## Records from a data collection

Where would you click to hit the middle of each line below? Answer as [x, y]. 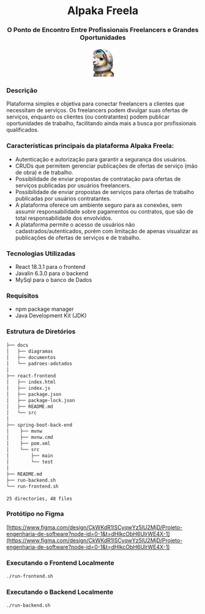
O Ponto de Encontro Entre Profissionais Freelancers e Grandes [103, 30]
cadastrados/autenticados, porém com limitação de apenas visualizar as [106, 231]
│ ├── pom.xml [28, 443]
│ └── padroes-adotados [39, 363]
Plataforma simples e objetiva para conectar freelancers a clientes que [95, 104]
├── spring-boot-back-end [39, 425]
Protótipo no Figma [35, 514]
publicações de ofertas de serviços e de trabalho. [78, 238]
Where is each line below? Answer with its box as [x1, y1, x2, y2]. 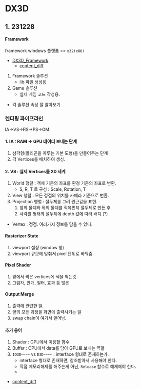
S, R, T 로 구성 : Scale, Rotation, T [19, 186, 86, 192]
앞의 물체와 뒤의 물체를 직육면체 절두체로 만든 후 [19, 205, 111, 211]
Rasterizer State [5, 233, 39, 239]
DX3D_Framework [12, 57, 49, 63]
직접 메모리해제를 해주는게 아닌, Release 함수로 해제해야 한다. [19, 363, 137, 369]
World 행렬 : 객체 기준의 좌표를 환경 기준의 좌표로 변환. [12, 180, 116, 186]
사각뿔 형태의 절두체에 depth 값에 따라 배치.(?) [19, 211, 108, 217]
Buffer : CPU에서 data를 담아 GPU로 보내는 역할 [12, 345, 105, 351]
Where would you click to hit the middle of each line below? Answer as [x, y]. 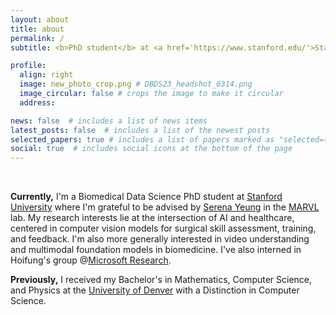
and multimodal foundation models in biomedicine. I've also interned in [156, 250]
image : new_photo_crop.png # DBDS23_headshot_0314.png [136, 84]
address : [37, 102]
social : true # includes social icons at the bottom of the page [151, 149]
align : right [46, 75]
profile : [28, 66]
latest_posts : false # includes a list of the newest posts [140, 130]
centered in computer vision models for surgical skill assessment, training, [163, 228]
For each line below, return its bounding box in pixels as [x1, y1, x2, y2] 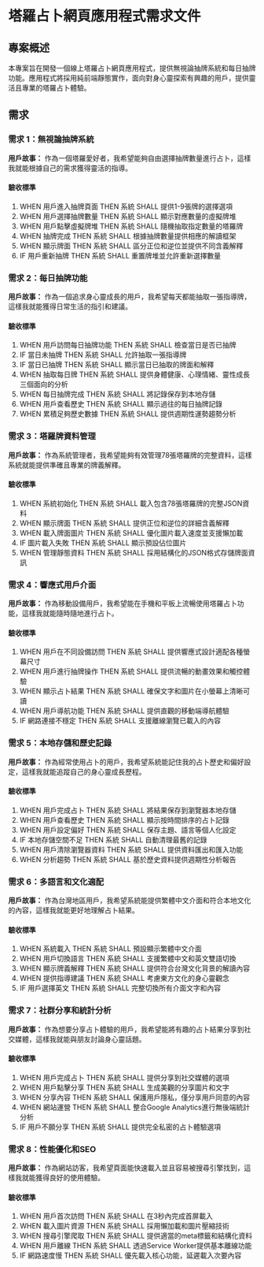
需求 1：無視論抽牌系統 [8, 134, 94, 145]
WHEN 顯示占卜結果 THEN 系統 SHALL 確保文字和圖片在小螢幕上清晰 [19, 686, 244, 696]
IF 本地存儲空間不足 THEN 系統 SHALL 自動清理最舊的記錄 [19, 834, 207, 844]
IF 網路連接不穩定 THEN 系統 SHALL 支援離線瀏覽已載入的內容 [19, 716, 222, 726]
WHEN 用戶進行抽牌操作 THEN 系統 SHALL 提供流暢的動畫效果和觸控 [19, 667, 244, 676]
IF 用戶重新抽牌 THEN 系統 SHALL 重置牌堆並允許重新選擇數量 [19, 251, 222, 260]
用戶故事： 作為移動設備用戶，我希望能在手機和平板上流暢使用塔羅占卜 [8, 599, 237, 608]
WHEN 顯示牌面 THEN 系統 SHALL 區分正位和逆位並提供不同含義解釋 [19, 241, 244, 251]
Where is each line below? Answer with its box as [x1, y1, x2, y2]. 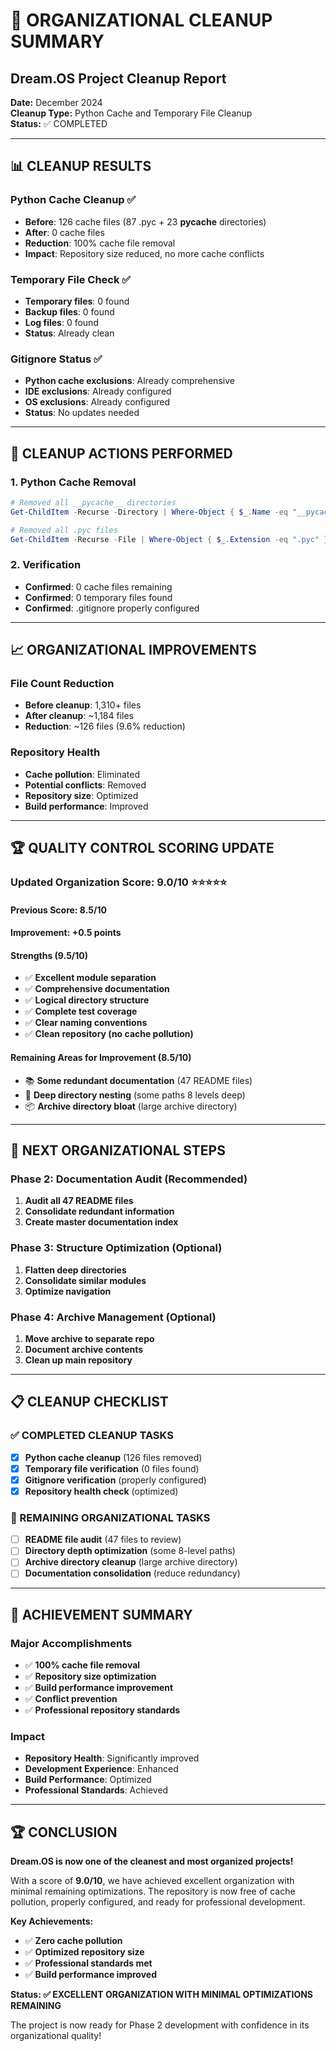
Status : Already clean [24, 327, 115, 339]
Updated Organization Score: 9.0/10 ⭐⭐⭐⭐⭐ [10, 875, 228, 889]
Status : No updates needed [24, 407, 140, 419]
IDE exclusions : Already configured [24, 385, 172, 398]
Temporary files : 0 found [24, 295, 130, 307]
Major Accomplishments [10, 1636, 133, 1650]
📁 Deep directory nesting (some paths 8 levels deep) [24, 1089, 246, 1101]
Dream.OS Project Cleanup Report [10, 70, 227, 87]
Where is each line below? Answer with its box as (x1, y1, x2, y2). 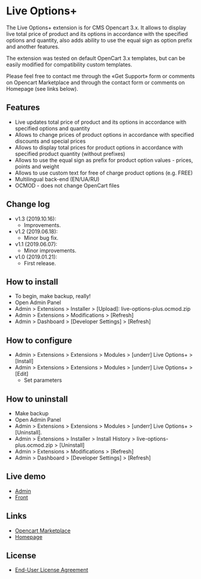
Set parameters (23, 376, 62, 384)
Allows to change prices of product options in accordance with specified (14, 131, 194, 138)
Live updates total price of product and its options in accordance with (14, 118, 187, 125)
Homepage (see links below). (6, 85, 79, 92)
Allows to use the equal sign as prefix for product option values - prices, (14, 157, 193, 164)
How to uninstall (6, 394, 68, 404)
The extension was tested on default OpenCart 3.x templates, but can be (6, 54, 185, 62)
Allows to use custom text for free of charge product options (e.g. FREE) (14, 169, 193, 176)
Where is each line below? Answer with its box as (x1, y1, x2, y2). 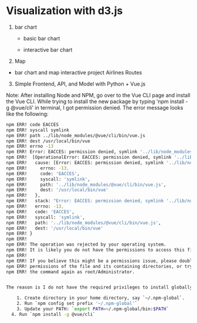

## Exercise aim
Output, line for line and exactly, the records above from their first line through the one with "Protótipo no Figma [35, 514]", both ends included, but no pictures.

## Written response
Where would you click to hit the middle of each line below? Answer as [x, y]. 
O Ponto de Encontro Entre Profissionais Freelancers e Grandes [103, 30]
cadastrados/autenticados, porém com limitação de apenas visualizar as [106, 231]
│ ├── pom.xml [28, 443]
│ └── padroes-adotados [39, 363]
Plataforma simples e objetiva para conectar freelancers a clientes que [95, 104]
├── spring-boot-back-end [39, 425]
Protótipo no Figma [35, 514]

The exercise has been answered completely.